* _WHAT IS EXPECTED_: Please give back each entry below unaltered, leaving the pictures out.
(RECORDS SHOWN Opens)
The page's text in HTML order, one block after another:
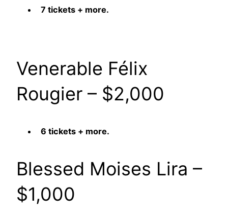
7 tickets + more.
Venerable Félix
Rougier – $2,000
6 tickets + more.
Blessed Moises Lira –
$1,000
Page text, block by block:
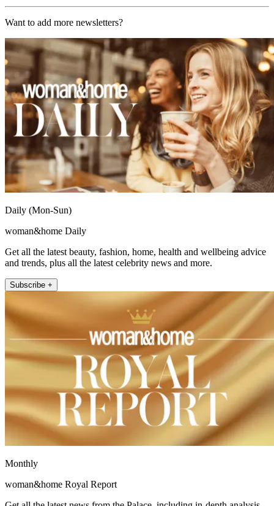
Want to add more newsletters?
Daily (Mon-Sun)
woman&home Daily
Get all the latest beauty, fashion, home, health and wellbeing advice
and trends, plus all the latest celebrity news and more.
Subscribe +
Monthly
woman&home Royal Report
(RECORDS SHOWN Closes)
* _SOLUTION TO THIS TASK_:
The page's text in HTML order, one block after another:
7 tickets + more.
Venerable Félix
Rougier – $2,000
6 tickets + more.
Blessed Moises Lira –
$1,000
Page text, block by block:
Want to add more newsletters?
Daily (Mon-Sun)
woman&home Daily
Get all the latest beauty, fashion, home, health and wellbeing advice
and trends, plus all the latest celebrity news and more.
Subscribe +
Monthly
woman&home Royal Report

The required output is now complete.